- [ACTION ITEM]:
Each line from the one containing "When using CarrierWave" through the end of the data must be retyped exactly, and no other line.

- [Items from a data source]:
__________________________________________________

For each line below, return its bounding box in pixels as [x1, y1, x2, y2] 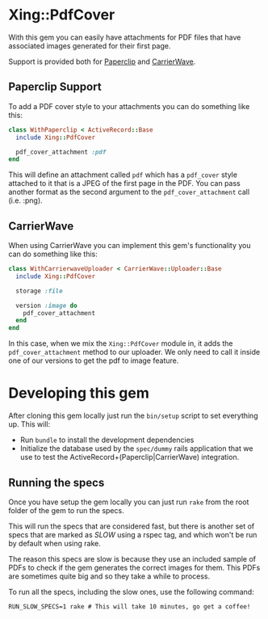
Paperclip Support [8, 80, 103, 94]
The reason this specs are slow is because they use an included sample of [8, 554, 257, 563]
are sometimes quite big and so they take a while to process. [8, 571, 211, 581]
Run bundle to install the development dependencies [19, 435, 195, 445]
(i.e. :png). [8, 196, 43, 205]
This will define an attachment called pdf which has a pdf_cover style [8, 170, 238, 179]
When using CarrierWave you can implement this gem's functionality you [8, 241, 251, 251]
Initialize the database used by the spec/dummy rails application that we [19, 444, 253, 453]

__________________________________________________

- [FINISHED TASK]:
When using CarrierWave you can implement this gem's functionality you [8, 241, 251, 251]
Initialize the database used by the spec/dummy rails application that we [19, 444, 253, 453]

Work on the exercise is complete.